I also got a chance to play in a few games. Kevin Allen Jr.'s Trouble for Hire is basically an action movie in the style of the 1970s and 80s, with a single protagonist. The game shares the GM tasks out among the other players, and periodically everyone switches roles. It was really interesting and fun, and we created a great story that felt just like an action movie. This game is doing just what it intends. I wanted to play because Kevin was interested in publishing Trouble for Hire through Galileo Games, and after having a session of the game I'm really excited to be on board.

I also played in a session of Bulldogs! run by Jared Axelrod. This was super fun, I rarely get a chance to play in my own games, I'm usually running them instead, so just diving in with the character of "Big" Brunda Margab, Hacragorkan cargo loader, was a lot of fun.
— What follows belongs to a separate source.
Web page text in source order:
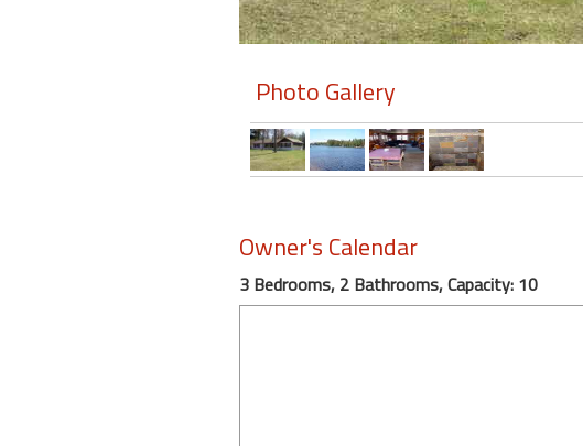
Photo Gallery
Owner's Calendar
3 Bedrooms, 2 Bathrooms, Capacity: 10

Jared presented a nicely crafted little adventure with some zombism, some space pirates, and a fleet of Templar warships. It was awesome, but we were all pretty incurious and relatively stupid characters, and all the backstory he prepared was ignored in favor of ass-kicking. In Bulldogs!, that's probably as it should be.
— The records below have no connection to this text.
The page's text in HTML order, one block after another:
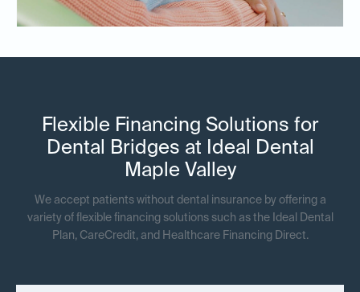
Flexible Financing Solutions for
Dental Bridges at Ideal Dental
Maple Valley
We accept patients without dental insurance by offering a
variety of flexible financing solutions such as the Ideal Dental
Plan, CareCredit, and Healthcare Financing Direct.
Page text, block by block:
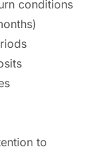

The last RPG I was in was the new Marvel Heroic RPG run by John Stavropoulos. John is a super high-energy GM, and we had a great time with the game. I played as Colossus and managed to absorb most of the damage laid out during the session, even when it was meant for someone else. I also leaped into the East River in metal form to rescue a drowning villain, who returned the favor by feeding off my mutant nature to try to kill me. It was epic!

The last thing I did was squeeze in a demo of Velociraptor! Cannibalism!, a card game designed by some friends of mine. It is very goofy fun, and I've contributed to their Kickstarter. I suggest you do the same, it's a lot of fun.